● **WHAT THE TASK ASKS**: Within the listing that follows, how many lines contain the word "Journal"? Only the number is wanted.

● **EXERCISE MATERIALS**:
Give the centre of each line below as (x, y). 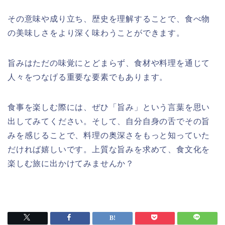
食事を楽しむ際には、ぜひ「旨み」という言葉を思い (109, 107)
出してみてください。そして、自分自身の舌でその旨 (109, 122)
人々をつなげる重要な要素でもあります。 (88, 77)
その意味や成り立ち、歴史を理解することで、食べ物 (109, 19)
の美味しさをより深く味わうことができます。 (96, 33)
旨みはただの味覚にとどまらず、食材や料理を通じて (109, 63)
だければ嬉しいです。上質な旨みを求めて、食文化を (109, 150)
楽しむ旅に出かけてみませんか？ (71, 164)
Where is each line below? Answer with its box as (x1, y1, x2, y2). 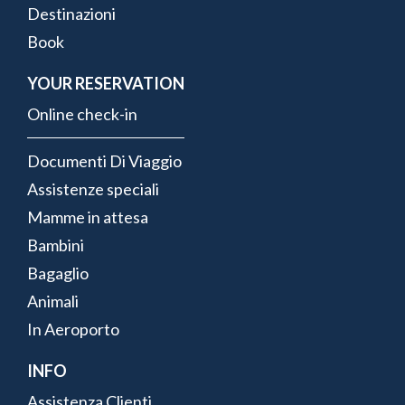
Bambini (27, 234, 84, 255)
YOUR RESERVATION (27, 72, 184, 93)
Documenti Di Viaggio (27, 150, 182, 171)
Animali (27, 290, 79, 311)
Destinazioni (27, 3, 116, 24)
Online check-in (27, 103, 137, 124)
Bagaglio (27, 262, 89, 283)
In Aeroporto (27, 318, 119, 339)
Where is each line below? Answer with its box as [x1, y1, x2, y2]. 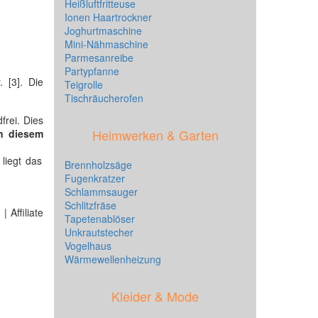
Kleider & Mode [111, 287, 199, 305]
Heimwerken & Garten [92, 126, 219, 144]
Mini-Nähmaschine [65, 37, 148, 51]
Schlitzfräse [65, 198, 116, 212]
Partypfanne [65, 64, 119, 78]
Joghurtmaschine [65, 23, 142, 38]
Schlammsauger [65, 185, 138, 199]
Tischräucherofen [65, 91, 143, 105]
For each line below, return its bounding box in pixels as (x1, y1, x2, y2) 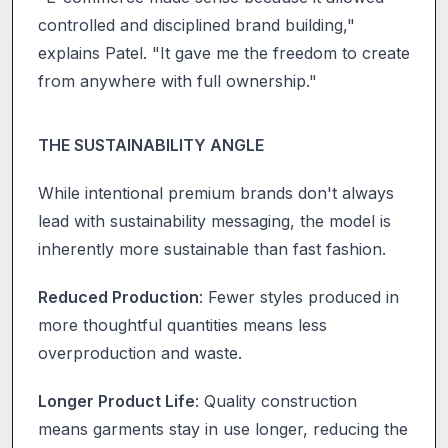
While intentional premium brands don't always (38, 182, 394, 203)
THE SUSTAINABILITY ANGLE (38, 134, 264, 155)
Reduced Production (38, 286, 199, 307)
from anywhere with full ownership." (38, 70, 317, 91)
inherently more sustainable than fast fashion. (38, 238, 386, 259)
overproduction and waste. (38, 342, 242, 363)
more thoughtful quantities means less (38, 314, 327, 335)
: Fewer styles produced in (199, 286, 399, 307)
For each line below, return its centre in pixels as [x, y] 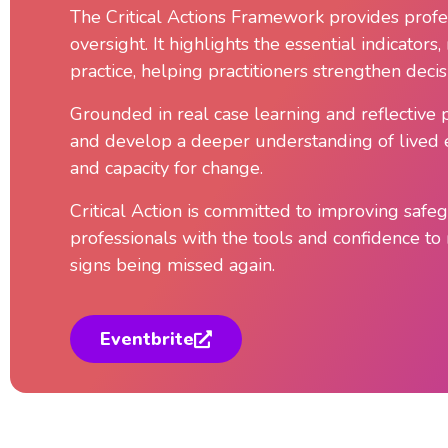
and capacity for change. [166, 168]
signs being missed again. [172, 265]
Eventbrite [147, 339]
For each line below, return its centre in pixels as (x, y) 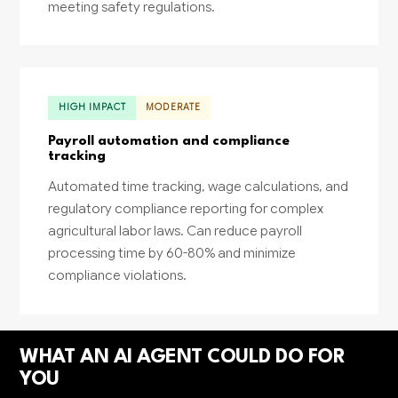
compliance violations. (118, 275)
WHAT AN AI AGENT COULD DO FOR (183, 357)
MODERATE (173, 107)
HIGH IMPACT (92, 107)
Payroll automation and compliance (169, 142)
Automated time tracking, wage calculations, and (199, 187)
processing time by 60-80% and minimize (172, 253)
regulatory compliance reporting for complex (186, 209)
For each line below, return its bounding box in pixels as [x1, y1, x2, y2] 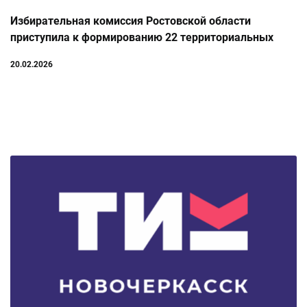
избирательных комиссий [10, 47, 144, 61]
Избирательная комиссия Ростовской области [10, 14, 251, 28]
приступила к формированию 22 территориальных [10, 31, 273, 45]
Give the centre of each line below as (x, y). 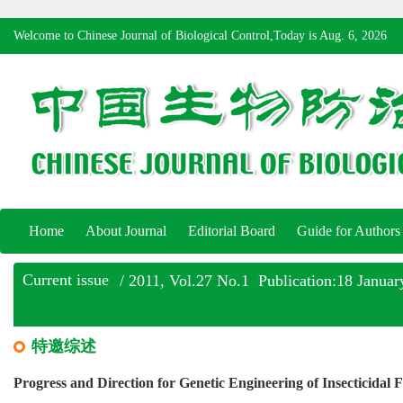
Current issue (66, 280)
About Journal (126, 231)
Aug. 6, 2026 (353, 36)
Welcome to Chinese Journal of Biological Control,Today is (166, 36)
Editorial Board (232, 231)
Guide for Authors (349, 231)

● **SOLUTION TO THIS PROBLEM**: 2